Mereka mengikuti apa yang dibacakan syetan ( ketua tukang sihir ) pada masa kerajaan Sulaiman. Dan Sulaiman itu bukan orang kafir, tetapi syetanlah yang kafir. Mereka ajarkan ilmu sihir kepada manusia, dan apa - apa yang diturunkan kepada dua malaikat : Harut dan Marut di negeri Babil. Keduanya tiada mengajarkan sihir kepada seseorang , melainkan lebih dahulu berkata " Kami ini hanya mendatangkan cobaan, sebab itu janganlah engkau kafir, lalu mereka mempelajari dari keduanya apa - apa yang akan menceraikan antara suami dngan istrinya . Mereka itu tiada memberi melarat kepada seorang juapun kecuali dengan izin Allah. Mereka mempelajari apa - apa yang melarat kepada mereka dan tiada bermanfaat bagi mereka . Sesungguhnya mereka itu telah tahu, siapa yang membeli sihir ( mengerjakannya ) tak adalah untuknya bagian di akhirat.
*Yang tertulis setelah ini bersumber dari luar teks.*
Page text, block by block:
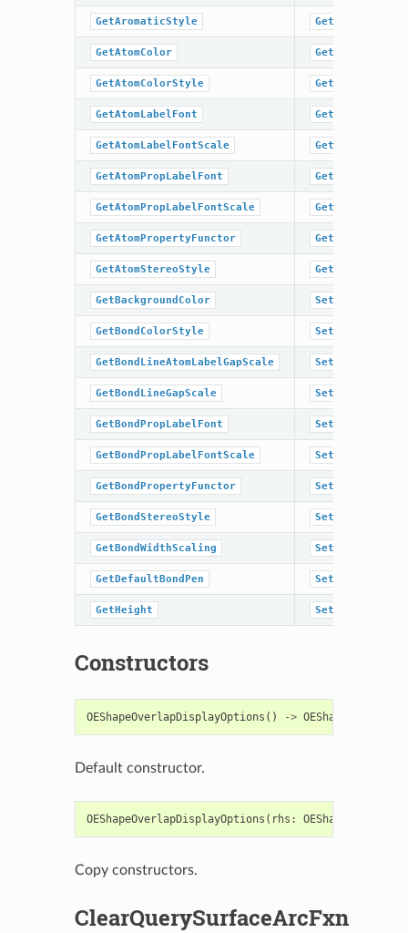
GetAromaticStyle GetMargin
GetAtomColor GetScale
GetAtomColorStyle
GetAtomLabelFont
GetAtomLabelFontScale GetTitleFont
GetAtomPropLabelFont
GetAtomPropLabelFontScale GetTitleHeight
GetAtomPropertyFunctor
GetAtomStereoStyle GetWidth
GetBackgroundColor
GetBondColorStyle SetAtomColor
GetBondLineAtomLabelGapScale
GetBondLineGapScale
GetBondPropLabelFont
GetBondPropLabelFontScale
GetBondPropertyFunctor
GetBondStereoStyle
GetBondWidthScaling
GetDefaultBondPen
GetHeight
Constructors
OEShapeOverlapDisplayOptions () ->
Default constructor.
OEShapeOverlapDisplayOptions ( rhs :
Copy constructors.
ClearQuerySurfaceArcFxn

Sesungguhnya amat jahat orang - orang yang menjual dirinya dengan sihir jika mereka mengetahui.

Astaghfirullohal'adzim..

Semoga Allah selalu membimbing kita untuk selalu terjauh dari kekufuran , dari kekafiran dan dari perbuatan sihir.. Allah Maha TaHu sehingga dari dulu memerintahkan supaya kita semua membaca dan memahami Al Quran agar kita tahu apa yang boleh dan tidak boleh kita kerjakan.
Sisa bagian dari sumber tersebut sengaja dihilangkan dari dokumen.